- _Data records_

————————

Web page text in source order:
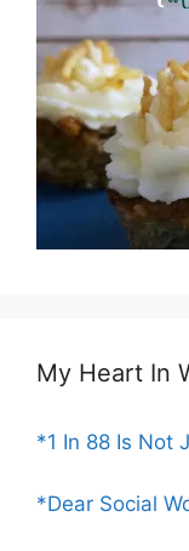
My Heart In
*1 In 88 Is Not
*Dear Social
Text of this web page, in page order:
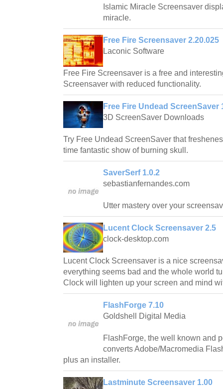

————————

- _Task item_
The answer should consist of every line above, exact and free of images.

- _Task result_
Web page text in source order:
My Heart In
*1 In 88 Is Not
*Dear Social
Text of this web page, in page order:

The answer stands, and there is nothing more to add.